### EXERCISE INSTRUCTIONS
Everything in the records below goes into the copy exactly, except the pictures.

### DATA IN THIS EXERCISE
◆ ◆ ◆ ◆ ◆ ◆ ◆

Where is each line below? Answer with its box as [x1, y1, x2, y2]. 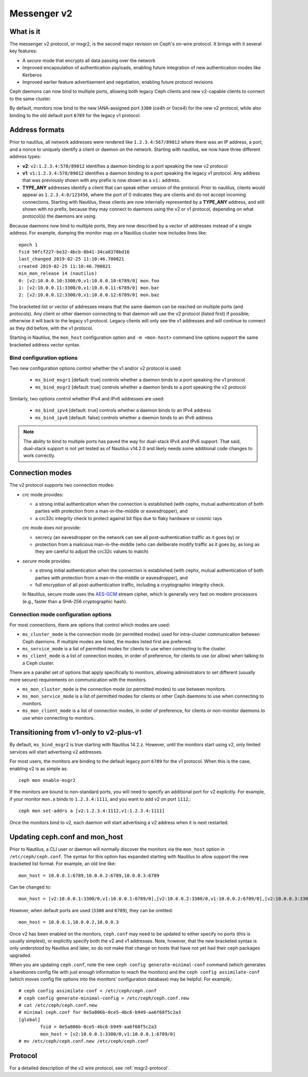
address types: [9, 153, 41, 160]
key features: [9, 48, 37, 54]
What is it [9, 27, 41, 36]
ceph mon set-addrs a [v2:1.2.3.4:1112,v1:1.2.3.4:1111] [18, 808, 165, 814]
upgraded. [9, 952, 32, 958]
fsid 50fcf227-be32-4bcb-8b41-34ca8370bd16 [18, 249, 130, 255]
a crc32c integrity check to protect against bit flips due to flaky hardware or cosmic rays [35, 515, 222, 521]
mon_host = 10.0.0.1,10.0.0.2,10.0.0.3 [18, 919, 119, 925]
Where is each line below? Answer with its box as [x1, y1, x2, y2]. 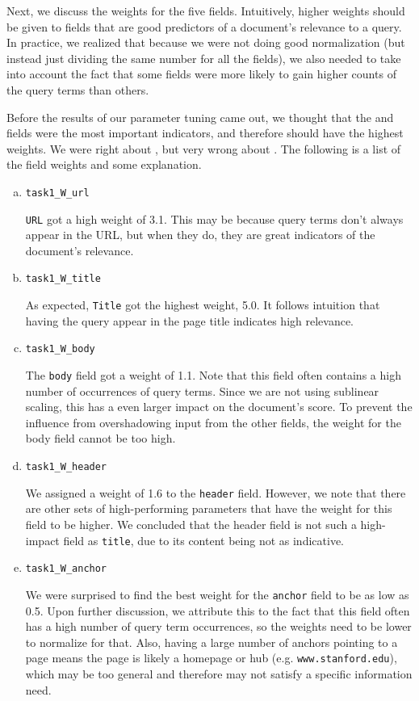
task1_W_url [25, 187, 90, 199]
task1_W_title [25, 273, 101, 285]
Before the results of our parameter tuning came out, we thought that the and [6, 108, 394, 125]
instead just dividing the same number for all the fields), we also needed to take [6, 49, 401, 66]
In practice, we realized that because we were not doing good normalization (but [6, 34, 405, 51]
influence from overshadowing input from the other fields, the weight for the [25, 413, 401, 430]
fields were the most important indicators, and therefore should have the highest [6, 124, 404, 141]
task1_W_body [25, 343, 95, 355]
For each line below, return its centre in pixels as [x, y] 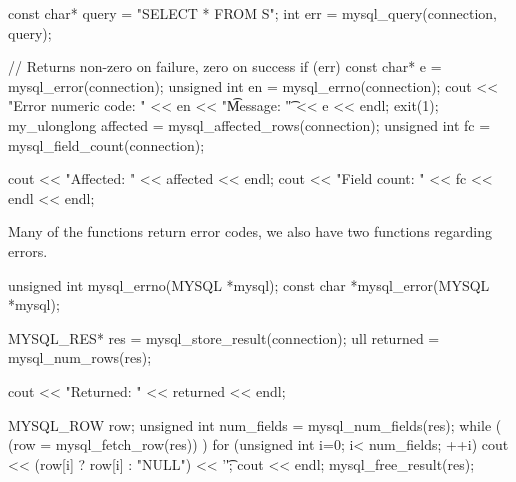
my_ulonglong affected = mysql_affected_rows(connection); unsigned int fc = [249, 124]
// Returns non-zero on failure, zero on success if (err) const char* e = [225, 66]
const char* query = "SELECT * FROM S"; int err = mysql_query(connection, [252, 13]
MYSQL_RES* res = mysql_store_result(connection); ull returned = [224, 337]
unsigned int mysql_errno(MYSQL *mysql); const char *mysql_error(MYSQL [249, 284]
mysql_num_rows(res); [80, 357]
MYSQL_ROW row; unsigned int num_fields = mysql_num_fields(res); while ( [255, 424]
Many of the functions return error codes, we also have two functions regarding [250, 231]
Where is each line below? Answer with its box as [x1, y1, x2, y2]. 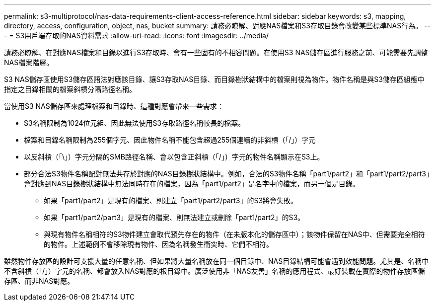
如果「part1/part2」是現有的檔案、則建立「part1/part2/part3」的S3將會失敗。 [44, 196, 298, 205]
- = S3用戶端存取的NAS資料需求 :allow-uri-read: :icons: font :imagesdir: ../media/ [4, 31, 269, 40]
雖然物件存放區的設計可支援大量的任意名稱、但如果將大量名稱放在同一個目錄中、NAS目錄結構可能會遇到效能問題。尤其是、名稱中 [4, 257, 429, 265]
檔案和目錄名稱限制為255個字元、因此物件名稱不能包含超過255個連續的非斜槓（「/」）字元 [24, 136, 316, 144]
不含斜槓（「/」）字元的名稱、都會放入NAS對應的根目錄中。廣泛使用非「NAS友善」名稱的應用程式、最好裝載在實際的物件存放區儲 [4, 267, 425, 275]
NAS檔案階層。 [4, 58, 54, 67]
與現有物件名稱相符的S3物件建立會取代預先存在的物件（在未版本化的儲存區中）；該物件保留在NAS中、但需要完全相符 [44, 230, 425, 238]
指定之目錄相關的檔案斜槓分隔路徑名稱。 [4, 85, 136, 93]
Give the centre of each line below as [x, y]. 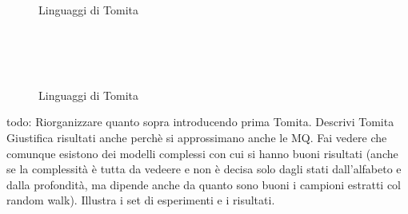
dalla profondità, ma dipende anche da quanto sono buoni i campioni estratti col [204, 184]
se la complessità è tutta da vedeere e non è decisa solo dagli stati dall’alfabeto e [204, 169]
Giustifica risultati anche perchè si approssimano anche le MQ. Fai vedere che [197, 137]
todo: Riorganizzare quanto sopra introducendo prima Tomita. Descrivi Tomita [200, 122]
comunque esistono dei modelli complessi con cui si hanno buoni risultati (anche [202, 153]
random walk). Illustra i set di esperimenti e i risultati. [141, 200]
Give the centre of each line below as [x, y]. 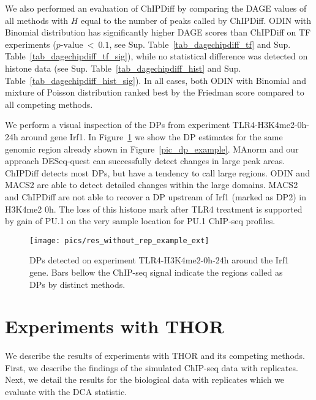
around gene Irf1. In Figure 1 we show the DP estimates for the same [152, 136]
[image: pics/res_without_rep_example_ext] [119, 240]
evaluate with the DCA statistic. [66, 392]
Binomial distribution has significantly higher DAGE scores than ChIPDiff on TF [158, 32]
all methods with [37, 20]
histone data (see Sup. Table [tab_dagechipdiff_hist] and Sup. [123, 68]
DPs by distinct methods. [77, 284]
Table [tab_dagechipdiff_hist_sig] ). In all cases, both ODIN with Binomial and [156, 80]
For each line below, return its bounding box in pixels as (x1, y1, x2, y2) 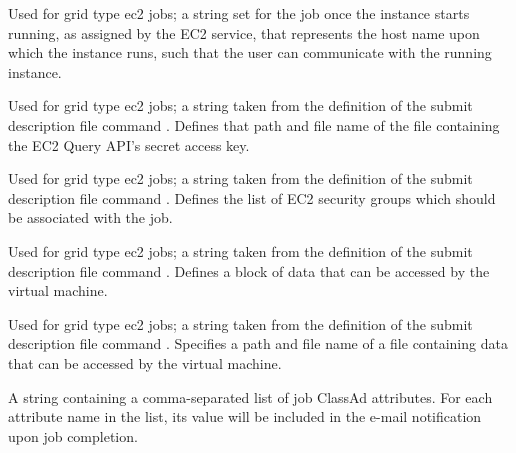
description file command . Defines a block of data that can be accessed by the (8, 260, 490, 281)
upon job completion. (8, 425, 138, 446)
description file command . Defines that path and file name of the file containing (8, 114, 500, 135)
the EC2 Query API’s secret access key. (8, 134, 250, 155)
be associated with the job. (8, 207, 173, 228)
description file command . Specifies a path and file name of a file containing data (8, 333, 508, 354)
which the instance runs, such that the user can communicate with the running (8, 42, 492, 63)
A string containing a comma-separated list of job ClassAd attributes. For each (8, 386, 493, 407)
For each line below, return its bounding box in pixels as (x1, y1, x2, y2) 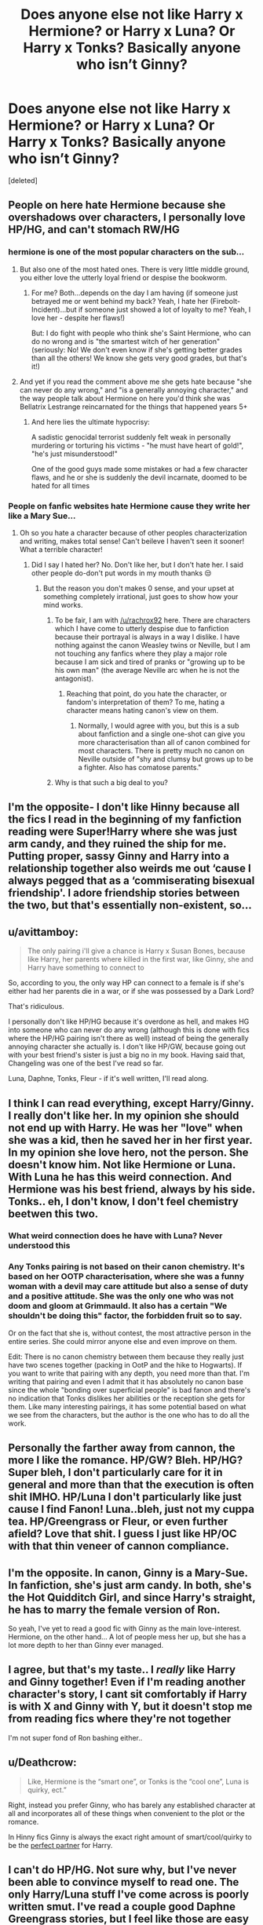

◆ ◆ ◆ ◆ ◆ ◆ ◆

### RESULT FOR THIS TASK
Where is each line below? Answer with its box as [x1, y1, x2, y2]. 
address types: [9, 153, 41, 160]
key features: [9, 48, 37, 54]
What is it [9, 27, 41, 36]
ceph mon set-addrs a [v2:1.2.3.4:1112,v1:1.2.3.4:1111] [18, 808, 165, 814]
upgraded. [9, 952, 32, 958]
fsid 50fcf227-be32-4bcb-8b41-34ca8370bd16 [18, 249, 130, 255]
a crc32c integrity check to protect against bit flips due to flaky hardware or cosmic rays [35, 515, 222, 521]
mon_host = 10.0.0.1,10.0.0.2,10.0.0.3 [18, 919, 119, 925]
Where is each line below? Answer with its box as [x1, y1, x2, y2]. 
task1_W_url [25, 187, 90, 199]
task1_W_title [25, 273, 101, 285]
Before the results of our parameter tuning came out, we thought that the and [6, 108, 394, 125]
instead just dividing the same number for all the fields), we also needed to take [6, 49, 401, 66]
In practice, we realized that because we were not doing good normalization (but [6, 34, 405, 51]
influence from overshadowing input from the other fields, the weight for the [25, 413, 401, 430]
fields were the most important indicators, and therefore should have the highest [6, 124, 404, 141]
task1_W_body [25, 343, 95, 355]
For each line below, return its centre in pixels as [x, y] 
my_ulonglong affected = mysql_affected_rows(connection); unsigned int fc = [249, 124]
// Returns non-zero on failure, zero on success if (err) const char* e = [225, 66]
const char* query = "SELECT * FROM S"; int err = mysql_query(connection, [252, 13]
MYSQL_RES* res = mysql_store_result(connection); ull returned = [224, 337]
unsigned int mysql_errno(MYSQL *mysql); const char *mysql_error(MYSQL [249, 284]
mysql_num_rows(res); [80, 357]
MYSQL_ROW row; unsigned int num_fields = mysql_num_fields(res); while ( [255, 424]
Many of the functions return error codes, we also have two functions regarding [250, 231]
Where is each line below? Answer with its box as [x1, y1, x2, y2]. 
如果「part1/part2」是現有的檔案、則建立「part1/part2/part3」的S3將會失敗。 [44, 196, 298, 205]
- = S3用戶端存取的NAS資料需求 :allow-uri-read: :icons: font :imagesdir: ../media/ [4, 31, 269, 40]
雖然物件存放區的設計可支援大量的任意名稱、但如果將大量名稱放在同一個目錄中、NAS目錄結構可能會遇到效能問題。尤其是、名稱中 [4, 257, 429, 265]
檔案和目錄名稱限制為255個字元、因此物件名稱不能包含超過255個連續的非斜槓（「/」）字元 [24, 136, 316, 144]
不含斜槓（「/」）字元的名稱、都會放入NAS對應的根目錄中。廣泛使用非「NAS友善」名稱的應用程式、最好裝載在實際的物件存放區儲 [4, 267, 425, 275]
NAS檔案階層。 [4, 58, 54, 67]
與現有物件名稱相符的S3物件建立會取代預先存在的物件（在未版本化的儲存區中）；該物件保留在NAS中、但需要完全相符 [44, 230, 425, 238]
指定之目錄相關的檔案斜槓分隔路徑名稱。 [4, 85, 136, 93]
Give the centre of each line below as [x, y]. 
dalla profondità, ma dipende anche da quanto sono buoni i campioni estratti col [204, 184]
se la complessità è tutta da vedeere e non è decisa solo dagli stati dall’alfabeto e [204, 169]
Giustifica risultati anche perchè si approssimano anche le MQ. Fai vedere che [197, 137]
todo: Riorganizzare quanto sopra introducendo prima Tomita. Descrivi Tomita [200, 122]
comunque esistono dei modelli complessi con cui si hanno buoni risultati (anche [202, 153]
random walk). Illustra i set di esperimenti e i risultati. [141, 200]
Give the centre of each line below as [x, y]. 
around gene Irf1. In Figure 1 we show the DP estimates for the same [152, 136]
[image: pics/res_without_rep_example_ext] [119, 240]
evaluate with the DCA statistic. [66, 392]
Binomial distribution has significantly higher DAGE scores than ChIPDiff on TF [158, 32]
all methods with [37, 20]
histone data (see Sup. Table [tab_dagechipdiff_hist] and Sup. [123, 68]
DPs by distinct methods. [77, 284]
Table [tab_dagechipdiff_hist_sig] ). In all cases, both ODIN with Binomial and [156, 80]
For each line below, return its bounding box in pixels as (x1, y1, x2, y2) 
description file command . Defines a block of data that can be accessed by the (8, 260, 490, 281)
upon job completion. (8, 425, 138, 446)
description file command . Defines that path and file name of the file containing (8, 114, 500, 135)
the EC2 Query API’s secret access key. (8, 134, 250, 155)
be associated with the job. (8, 207, 173, 228)
description file command . Specifies a path and file name of a file containing data (8, 333, 508, 354)
which the instance runs, such that the user can communicate with the running (8, 42, 492, 63)
A string containing a comma-separated list of job ClassAd attributes. For each (8, 386, 493, 407)
For each line below, return its bounding box in pixels as (x1, y1, x2, y2) 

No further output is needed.